For workplace comfort, the equipment in cooling and heating facilities needs to work properly. Accurately predicting when this expensive equipment is likely to fail helps lower operational costs and increase efficiency. It’s also important to reduce the carbon footprint and save energy. The Real Estate and Facilities organization in Microsoft uses data analytics, smart buildings, the Internet of Things, and Azure Machine Learning for predictive maintenance, climate control, and HVAC optimization.


It can be easy for people to take workplace comfort and climate control for granted—until an air conditioner goes out and a room or building becomes too hot or even uninhabitable, which affects productivity. For workplace comfort, it’s important to ensure that equipment in cooling and heating facilities is working properly. And because this equipment is expensive and hard to replace, being able to predict failure helps lower costs and increase efficiency.
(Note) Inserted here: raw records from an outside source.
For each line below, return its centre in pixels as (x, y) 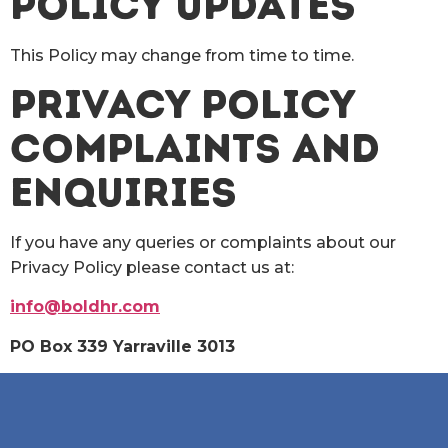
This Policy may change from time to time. (182, 55)
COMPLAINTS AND (195, 148)
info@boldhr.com (85, 307)
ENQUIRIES (123, 192)
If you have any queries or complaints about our (203, 243)
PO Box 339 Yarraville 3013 (122, 346)
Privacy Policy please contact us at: (152, 268)

Along with providing a workplace that isn’t too hot or too cold, what about energy efficiency? According to the U.S. Energy Information Administration“In 2015, about 40% of total U.S. energy consumption was consumed in residential and commercial buildings, or about 39 quadrillion British thermal units.” To reduce the carbon footprint and reduce operational costs, it’s equally important to optimize energy consumption. Today’s smart buildings are designed to do just that. So, a real estate/facilities organization in Microsoft partnered with Core Services Engineering (formerly Microsoft IT) to work on a smart-energy building solution that helps address these needs. There are two components to our ongoing solution:

  • Chiller plant. We want to optimize energy use of cooling/heating components and heating, ventilating, and air conditioning (HVAC) systems. We’re working on three chiller plants that support eight buildings. But our roadmap includes all Puget Sound buildings—about 100 chiller plants and more than 100 buildings.
  • Climate control. We look at comfort levels in buildings, and aim to understand equipment conditions that precede worker complaints/tickets about a room being too hot, for example. We’re working on one building right now, but we’ll expand to several buildings in the next quarter of fiscal year 2017.
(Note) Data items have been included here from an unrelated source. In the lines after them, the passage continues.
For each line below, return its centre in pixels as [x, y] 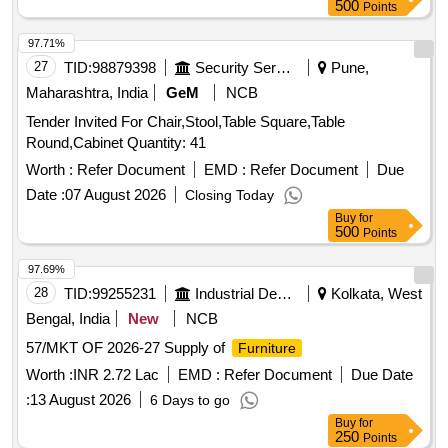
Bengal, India [68, 319]
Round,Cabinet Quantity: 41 [166, 143]
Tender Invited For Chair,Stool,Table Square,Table [185, 122]
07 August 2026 [115, 195]
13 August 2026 [80, 400]
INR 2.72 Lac [116, 375]
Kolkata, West [374, 294]
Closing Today [229, 195]

To reach our goals, we’re:

  • Creating predictive analytics models based on Azure Machine Learning to identify and predict issues and equipment failure.
  • Using the Internet of Things (IoT) to monitor our HVAC systems, do anomaly detection, and lower our costs.

Our work on the smart-energy building solution is in its initial phase. Down the road, we’ll analyze the results of our work thus far, and expand our initial effort to these other plants.
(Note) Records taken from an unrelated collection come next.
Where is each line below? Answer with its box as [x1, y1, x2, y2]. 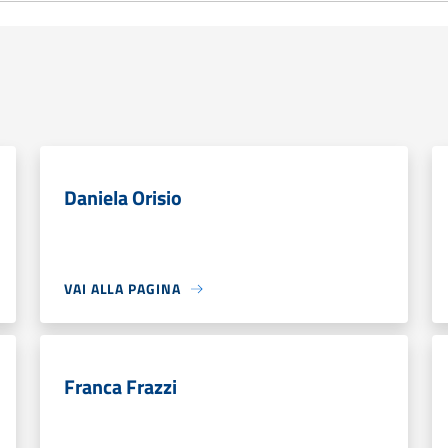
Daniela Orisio [64, 182, 182, 213]
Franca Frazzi [64, 371, 177, 402]
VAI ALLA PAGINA [64, 278, 181, 299]
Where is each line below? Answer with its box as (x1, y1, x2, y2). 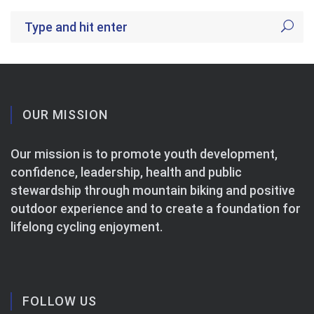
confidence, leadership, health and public (11, 165, 242, 179)
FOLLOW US (22, 294, 97, 308)
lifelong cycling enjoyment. (11, 219, 163, 234)
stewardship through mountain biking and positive (11, 183, 295, 198)
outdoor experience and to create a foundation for (11, 201, 301, 216)
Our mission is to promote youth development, (11, 146, 278, 161)

Even in this initial phase, we’re already getting lots of value. We’ve seen a 15 percent improvement in efficiency over a 12-month period from just one of our chiller plants. And we’re excited about the future of this solution—like enhancing our IoT capabilities, using automation to feed machine-learning intelligence back into the building management system, incorporating artificial intelligence, and scaling out globally. We’re also looking into possibly using Azure IoT Suite/IoT Hub for its preconfigured solutions, like predictive maintenance and remote monitoring.

Predictive analytics and IoT optimize energy use and climate control

Whether from a comfort or energy-efficiency standpoint, predictive analytics and IoT shed insight that helps us:

  • Identify energy-saving opportunities, and inject intelligence to maintain energy-related components.
  • Monitor the environment in buildings, improve comfort, and reduce operational costs.
  • Proactively identify conditions that might cause a climate-related ticket, and correct the conditions before they become severe.
  • Understand the conditions that cause equipment to trigger a fault.
  • Do preventative maintenance and optimization—before issues arise or escalate. We get data about when an energy-related component is about to fail and needs to be fixed immediately to avoid emergency maintenance.
  • Prioritize maintenance work based on criticality.
  • Improve budgeting estimates of how many components are failing or are near the end of their lifecycle, and getting valuable data to help in planning and forecasting maintenance costs.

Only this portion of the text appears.